= What is being asked =
Begin with the line containing "Rimanete comodi e" and end with the last line of the data below; return those lines exactly, and only those.

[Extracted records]
###

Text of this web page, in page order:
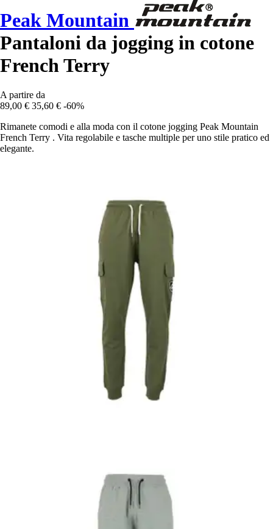
Peak Mountain
Pantaloni da jogging in cotone
French Terry
A partire da
89,00 € 35,60 € -60%
Rimanete comodi e alla moda con il cotone jogging Peak Mountain
French Terry . Vita regolabile e tasche multiple per uno stile pratico ed
elegante.

###

= Written solution =
Rimanete comodi e alla moda con il cotone jogging Peak Mountain
French Terry . Vita regolabile e tasche multiple per uno stile pratico ed
elegante.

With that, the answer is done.